Fede e ragione nel terzo millennio
“Solo una nuova cultura politica consentirà di instaurare un progetto di trasformazione della società e di ravvivare i mondi vitali- osserva monsignor Toso-. Sarà possibile stare in politica da cristiani, se si sarà sorretti da un nuovo movimento sociale e culturale. Da una spiritualità, che maturerà coltivando una formazione non solo delle coscienze in sé. Ma delle coscienze incarnate, situate storicamente, impegnate in un’azione costruttrice della società. Il che potrà avvenire, promovendo un discernimento incessante nelle aggregazioni, nelle associazioni e nei movimenti cattolici o ad ispirazione cristiana”. Perciò, prosegue il presule “si rifletta sul fatto che papa Francesco, in vista del cambiamento della politica e della rifondazione della democrazia a livello mondiale, pare contare di più sulla missione storica di movimenti popolari che non sugli attuali partiti”. Afferma il vescovo: “Nel novembre 2016 incontrando i movimenti popolari, il Pontefice il ha incoraggiati a rafforzarsi.

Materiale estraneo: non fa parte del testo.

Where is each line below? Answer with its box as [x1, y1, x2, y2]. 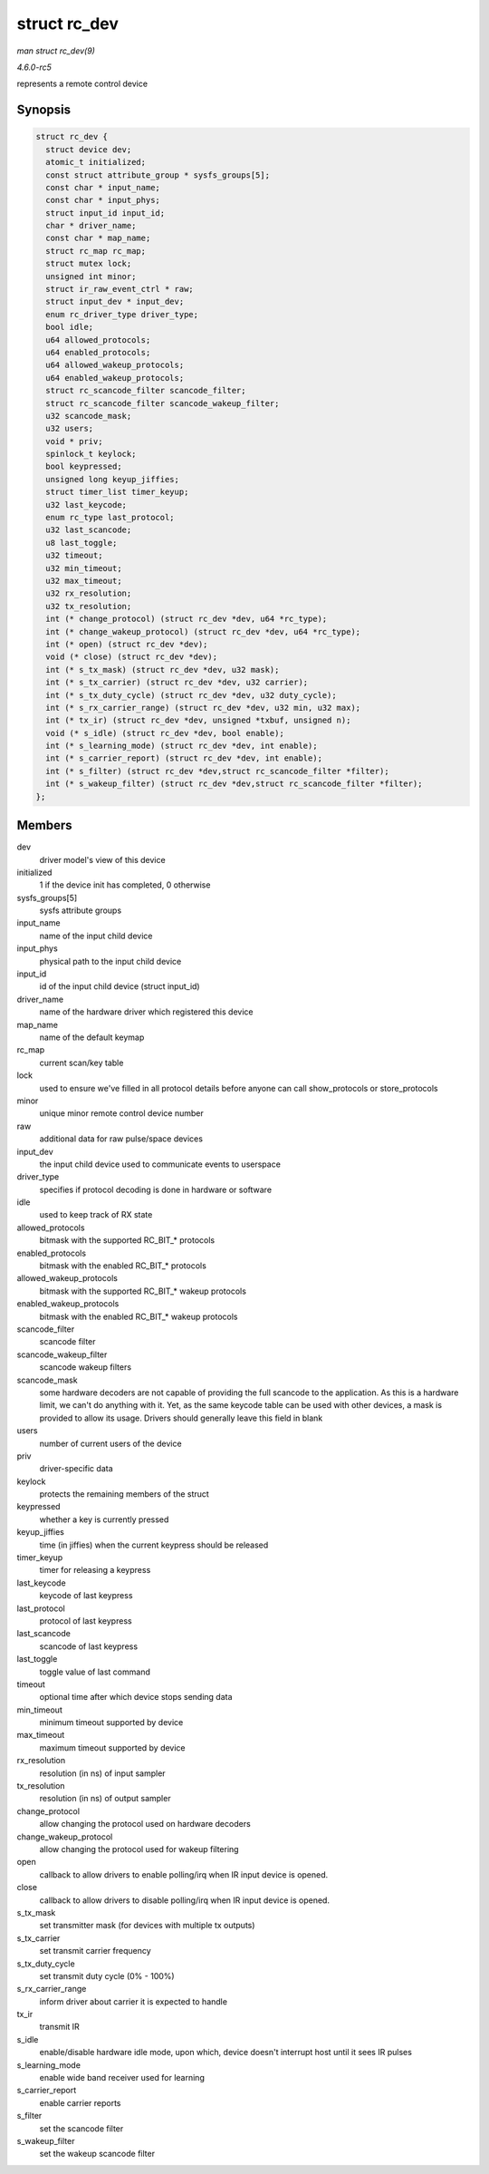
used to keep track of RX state [39, 1209, 153, 1220]
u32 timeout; [45, 550, 103, 561]
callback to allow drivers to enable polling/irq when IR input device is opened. [39, 1868, 329, 1880]
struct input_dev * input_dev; [45, 296, 185, 307]
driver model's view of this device [39, 854, 167, 865]
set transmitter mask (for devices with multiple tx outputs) [39, 1920, 255, 1931]
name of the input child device [39, 930, 153, 941]
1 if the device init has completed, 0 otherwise [39, 879, 211, 890]
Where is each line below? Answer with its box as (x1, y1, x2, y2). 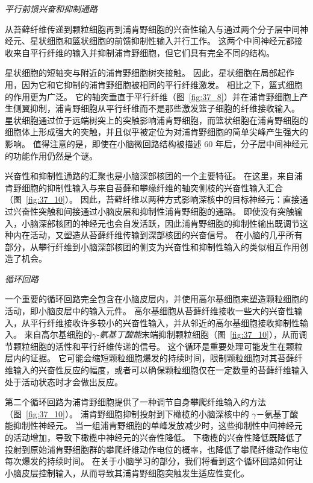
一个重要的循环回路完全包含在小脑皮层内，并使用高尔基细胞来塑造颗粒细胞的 (5, 292, 308, 305)
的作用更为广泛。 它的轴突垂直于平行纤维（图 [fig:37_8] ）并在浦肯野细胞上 (5, 90, 300, 103)
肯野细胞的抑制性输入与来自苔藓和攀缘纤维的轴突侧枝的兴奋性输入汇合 (5, 181, 283, 194)
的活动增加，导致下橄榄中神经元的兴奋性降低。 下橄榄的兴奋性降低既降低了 (5, 431, 303, 443)
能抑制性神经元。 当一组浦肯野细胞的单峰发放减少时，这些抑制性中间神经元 (5, 419, 303, 432)
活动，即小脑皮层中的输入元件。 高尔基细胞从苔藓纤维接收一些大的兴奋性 (5, 305, 294, 317)
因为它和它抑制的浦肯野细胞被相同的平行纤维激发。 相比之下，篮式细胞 (21, 78, 303, 90)
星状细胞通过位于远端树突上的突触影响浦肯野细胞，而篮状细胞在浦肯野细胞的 (5, 113, 308, 126)
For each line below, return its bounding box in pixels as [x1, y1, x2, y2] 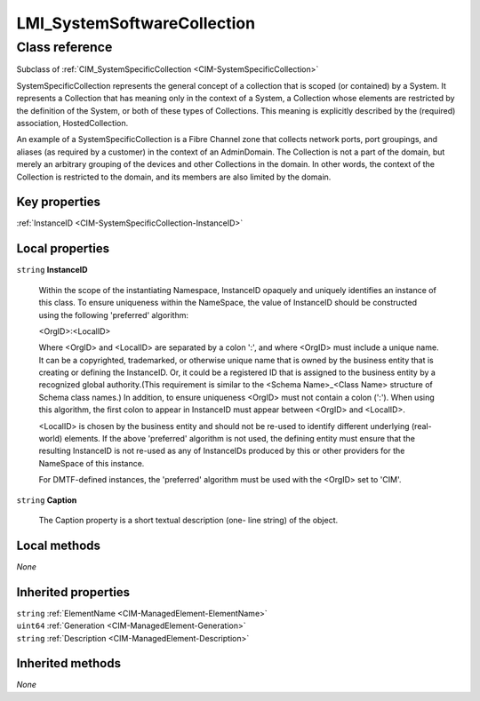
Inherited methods [16, 656, 122, 671]
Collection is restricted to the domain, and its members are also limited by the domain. [16, 171, 332, 182]
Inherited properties [16, 585, 131, 600]
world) [38, 434, 63, 444]
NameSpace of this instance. [38, 458, 145, 468]
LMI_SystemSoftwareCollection [16, 13, 256, 33]
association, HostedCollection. [16, 117, 129, 128]
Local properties [16, 241, 110, 257]
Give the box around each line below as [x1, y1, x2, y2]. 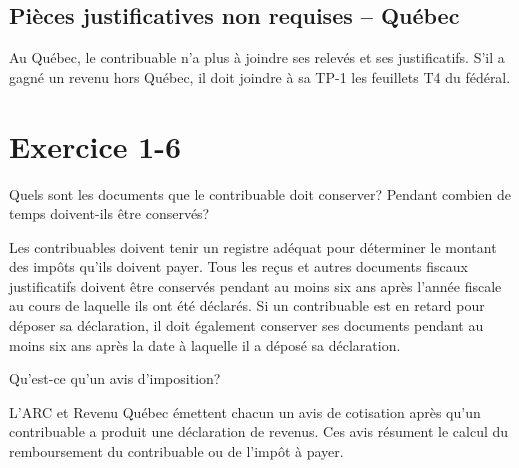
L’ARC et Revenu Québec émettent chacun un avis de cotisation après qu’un [9, 401, 481, 422]
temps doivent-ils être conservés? [9, 203, 210, 224]
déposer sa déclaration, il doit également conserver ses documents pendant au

Vincendo il rischio sia di farsi incasellare dall’attuale sistema socio-economico, sia di lasciarsi corrompere”.
Impegno politico dei cattolici
Ne deriva, secondo monsignor Toso, la necessità di “risemantizzare la laicità“. Aggiunge il presule: “L’impegno politico dei cattolici si attua come risposta ad una vocazione umana e cristiana alla politica. Per servire il bene comune. Per dare risposte coerenti e durature alle attese dei cittadini. Vivendo, giorno dopo giorno, quell’amore pieno di verità, ‘caritas in veritate‘, che Cristo dona ad ogni credente tramite il suo Spirito. L’azione politica del cristiano, in quanto azione di un credente, deve soddisfare alcune esigenze fondamentali. Tra le quali l’amore cristiano. La coerenza con la fede professata. Il rigore morale. La capacità di discernere il bene dal male, il giusto dall’ingiusto, il necessario dal superfluo. Un’esistenza virtuosa. La capacità di esprimere un giudizio culturale in sintonia con la tradizione e le sue fonti. La competenza professionale. E, non ultima, la ‘passione’ per il bene comune“.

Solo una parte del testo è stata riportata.